But the overriding reality is that the two sides would have to defy myriad more immediate concerns and interests to achieve reunification. As a result, various peace initiatives have routinely devolved into disingenuous ploys (particularly by the North) to ease international pressure, please domestic constituencies, exact material concessions and vie for advantage in a 70-year zero-sum fight for peninsular supremacy. And there’s ample reason to doubt the North’s sincerity again. In all likelihood, Kim’s outreach this year is in pursuit of some combination of staving off a war with the Americans, driving a wedge between the U.S. and South Korea, easing sanctions pressure and stalling for time to overcome technical hurdles to the development of a reliable long-range nuclear deterrent. Already, the North is for all intents and purposes a nuclear power, and it’s keen to see how this power translates into diplomatic leverage, as well as to demonstrate that it can be trusted to act rationally with the bomb.
Still, the dogged optimism from both sides isn’t empty gesturing. However strong the forces keeping them apart, both sides have a geopolitical imperative to reunify. As it stands, Korea is vulnerable to much stronger powers on its periphery (and ones that have historically used the peninsula as a steppingstone to attack each other), overly dependent on fickle allies, economically stunted and too fixated on the threats from across the DMZ to throw much weight around abroad. As one, they would become one of East Asia’s strongest military powers and obtain a freedom of action that hasn’t been seen on the peninsula in centuries. This has been true since the Korean War, but regional changes – most important, a rising China and a remilitarizing Japan – are only heightening this imperative.
Countries never fully achieve their geopolitical imperatives – the requirements of securing a nation in all its dimensions. But neither can they ever be fully ignored. Over time, whether or not they are acknowledged by those in power, imperatives remain the core of any country’s national strategy, surviving the fickle currents of more immediate geopolitical concerns that can dominate a state’s short-term decision-making. Thus, the two Koreas will continue to try to reconcile, even if the failures pile up. The more sincere this pursuit, the more dramatic the implications for the East Asian geopolitical landscape.

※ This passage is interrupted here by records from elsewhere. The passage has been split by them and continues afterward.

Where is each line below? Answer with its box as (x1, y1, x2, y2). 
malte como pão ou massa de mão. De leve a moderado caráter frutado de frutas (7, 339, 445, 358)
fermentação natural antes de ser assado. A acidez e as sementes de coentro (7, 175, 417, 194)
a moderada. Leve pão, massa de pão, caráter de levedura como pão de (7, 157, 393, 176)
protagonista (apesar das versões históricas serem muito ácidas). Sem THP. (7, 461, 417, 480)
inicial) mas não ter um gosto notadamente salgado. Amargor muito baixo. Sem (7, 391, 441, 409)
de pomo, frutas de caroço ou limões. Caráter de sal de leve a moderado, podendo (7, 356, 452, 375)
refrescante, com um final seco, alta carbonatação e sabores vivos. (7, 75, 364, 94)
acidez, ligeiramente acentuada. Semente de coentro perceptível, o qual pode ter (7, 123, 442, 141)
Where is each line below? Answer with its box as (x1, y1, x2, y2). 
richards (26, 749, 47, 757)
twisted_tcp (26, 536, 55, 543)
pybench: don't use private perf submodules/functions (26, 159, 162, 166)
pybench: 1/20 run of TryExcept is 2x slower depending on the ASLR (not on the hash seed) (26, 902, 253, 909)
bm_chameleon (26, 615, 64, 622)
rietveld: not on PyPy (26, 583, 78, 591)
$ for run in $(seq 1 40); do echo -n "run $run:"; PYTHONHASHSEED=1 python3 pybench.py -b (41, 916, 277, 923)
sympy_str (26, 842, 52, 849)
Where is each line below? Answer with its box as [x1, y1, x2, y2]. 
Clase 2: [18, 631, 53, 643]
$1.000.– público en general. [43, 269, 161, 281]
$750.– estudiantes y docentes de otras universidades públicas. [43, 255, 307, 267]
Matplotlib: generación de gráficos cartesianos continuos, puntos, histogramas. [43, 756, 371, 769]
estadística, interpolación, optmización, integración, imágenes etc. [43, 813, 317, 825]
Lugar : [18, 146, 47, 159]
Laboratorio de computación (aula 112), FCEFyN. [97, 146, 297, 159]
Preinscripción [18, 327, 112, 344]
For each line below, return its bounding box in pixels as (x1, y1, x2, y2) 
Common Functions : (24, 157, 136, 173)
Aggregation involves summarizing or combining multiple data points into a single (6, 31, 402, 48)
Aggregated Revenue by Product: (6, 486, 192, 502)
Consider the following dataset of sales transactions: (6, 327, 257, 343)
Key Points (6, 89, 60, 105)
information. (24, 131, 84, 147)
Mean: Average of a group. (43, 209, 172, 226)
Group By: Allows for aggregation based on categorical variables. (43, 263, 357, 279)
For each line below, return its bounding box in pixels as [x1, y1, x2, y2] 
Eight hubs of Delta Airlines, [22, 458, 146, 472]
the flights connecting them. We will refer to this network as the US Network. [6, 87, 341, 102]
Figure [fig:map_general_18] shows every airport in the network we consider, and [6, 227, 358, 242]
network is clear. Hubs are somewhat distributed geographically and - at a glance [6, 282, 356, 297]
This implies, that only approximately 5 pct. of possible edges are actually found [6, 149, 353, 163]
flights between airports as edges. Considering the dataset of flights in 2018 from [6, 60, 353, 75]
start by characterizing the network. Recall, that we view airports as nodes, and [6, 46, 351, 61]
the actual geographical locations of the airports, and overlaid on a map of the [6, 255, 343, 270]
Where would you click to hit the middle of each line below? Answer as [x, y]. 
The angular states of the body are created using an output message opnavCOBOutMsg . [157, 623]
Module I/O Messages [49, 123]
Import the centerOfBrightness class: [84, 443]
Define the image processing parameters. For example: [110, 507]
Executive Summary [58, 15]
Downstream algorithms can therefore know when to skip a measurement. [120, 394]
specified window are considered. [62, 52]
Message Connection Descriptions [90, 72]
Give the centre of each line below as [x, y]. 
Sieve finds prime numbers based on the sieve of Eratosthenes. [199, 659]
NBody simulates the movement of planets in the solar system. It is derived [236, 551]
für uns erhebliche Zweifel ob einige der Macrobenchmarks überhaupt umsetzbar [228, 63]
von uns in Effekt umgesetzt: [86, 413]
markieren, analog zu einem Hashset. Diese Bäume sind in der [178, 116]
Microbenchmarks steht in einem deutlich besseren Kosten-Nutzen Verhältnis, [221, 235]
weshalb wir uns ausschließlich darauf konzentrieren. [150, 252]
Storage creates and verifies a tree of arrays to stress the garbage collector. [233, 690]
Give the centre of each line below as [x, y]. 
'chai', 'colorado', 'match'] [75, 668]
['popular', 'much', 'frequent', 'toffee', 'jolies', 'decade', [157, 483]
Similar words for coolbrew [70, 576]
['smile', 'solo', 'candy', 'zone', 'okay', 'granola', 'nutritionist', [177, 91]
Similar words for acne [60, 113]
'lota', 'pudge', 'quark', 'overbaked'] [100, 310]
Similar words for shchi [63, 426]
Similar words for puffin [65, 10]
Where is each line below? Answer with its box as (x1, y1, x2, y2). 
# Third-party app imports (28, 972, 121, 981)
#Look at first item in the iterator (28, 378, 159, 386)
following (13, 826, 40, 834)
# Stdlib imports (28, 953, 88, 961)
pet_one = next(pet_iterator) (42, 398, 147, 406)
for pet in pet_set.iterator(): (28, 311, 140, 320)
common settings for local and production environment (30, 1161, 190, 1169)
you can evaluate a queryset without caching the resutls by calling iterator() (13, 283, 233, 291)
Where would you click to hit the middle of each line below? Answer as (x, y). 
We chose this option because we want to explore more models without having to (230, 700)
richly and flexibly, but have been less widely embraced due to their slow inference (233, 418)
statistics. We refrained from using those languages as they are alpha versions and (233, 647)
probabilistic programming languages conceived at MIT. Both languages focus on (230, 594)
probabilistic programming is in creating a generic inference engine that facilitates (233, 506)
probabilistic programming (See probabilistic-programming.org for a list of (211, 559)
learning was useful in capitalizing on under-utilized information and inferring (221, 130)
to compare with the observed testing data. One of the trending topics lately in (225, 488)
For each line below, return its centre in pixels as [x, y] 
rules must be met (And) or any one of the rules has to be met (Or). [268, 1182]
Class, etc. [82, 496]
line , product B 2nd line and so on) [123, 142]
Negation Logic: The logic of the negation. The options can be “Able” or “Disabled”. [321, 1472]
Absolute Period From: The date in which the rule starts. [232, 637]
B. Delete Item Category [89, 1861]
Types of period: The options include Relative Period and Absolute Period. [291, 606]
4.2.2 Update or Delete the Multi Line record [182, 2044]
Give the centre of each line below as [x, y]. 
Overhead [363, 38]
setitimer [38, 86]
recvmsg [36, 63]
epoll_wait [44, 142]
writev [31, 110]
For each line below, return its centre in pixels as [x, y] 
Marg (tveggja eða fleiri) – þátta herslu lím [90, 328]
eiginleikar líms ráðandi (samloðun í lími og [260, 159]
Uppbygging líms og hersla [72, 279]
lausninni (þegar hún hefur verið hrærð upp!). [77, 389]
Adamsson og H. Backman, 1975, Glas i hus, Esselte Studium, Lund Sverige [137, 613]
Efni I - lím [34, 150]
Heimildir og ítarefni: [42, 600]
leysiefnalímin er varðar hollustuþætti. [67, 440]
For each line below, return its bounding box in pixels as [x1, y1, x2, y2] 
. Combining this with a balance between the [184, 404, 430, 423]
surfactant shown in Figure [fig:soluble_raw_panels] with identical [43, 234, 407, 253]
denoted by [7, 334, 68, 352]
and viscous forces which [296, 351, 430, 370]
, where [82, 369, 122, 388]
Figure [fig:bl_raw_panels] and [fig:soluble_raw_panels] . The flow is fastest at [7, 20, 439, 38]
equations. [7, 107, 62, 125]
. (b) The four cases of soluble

This Deep Dive examines the complicated reality of Korea’s unification dream. For the sake of better understanding what Seoul and Pyongyang have in mind as they try to build on their nascent detente, it focuses solely on the scenario of peaceful, negotiated reunification – not one involving the implosion of the North Korean regime, nor a collapse brought about by a U.S.-led military operation, nor a forceful takeover by either side. It concludes that although a largely symbolic confederation may be achievable, the odds are stacked against a truly meaningful reunification – that which Korea’s imperatives dictate it must pursue to be substantially better equipped to deal with the challenges rising outside the peninsula.
Why It Must Happen
For as much as Seoul and Pyongyang are fixated on the threat they pose to each other, historically, the threats to Korea have come from outside powers. The Korean Peninsula juts southward from Manchuria and eastern Russia, with the Yellow Sea to its west and the Sea of Japan to its east. Thus, historically, the peninsula has posed a potential threat to three major powers, regardless of the intentions of its government. Korea has always been a critical piece in any Chinese or Japanese strategy as a result. From the Chinese point of view, Korea served as Japan’s onramp to mainland Asia. When the peninsula was in Japanese hands, Manchuria and the Russian maritime regions, including Vladivostok, were threatened. From Tokyo’s perspective, if a hostile power were to hold Korea and thereby gain access to the Sea of Japan, it could threaten maritime trade and open the door to invasions of the home islands from the west and east. The result is that the peninsula has been invaded repeatedly – by the Mongols, Manchus, Chinese and Japanese, as well as by the Soviet Union at the end of World War II and the United States in 1950. These invasions were driven primarily by the peninsula’s value in attacking or blocking major powers.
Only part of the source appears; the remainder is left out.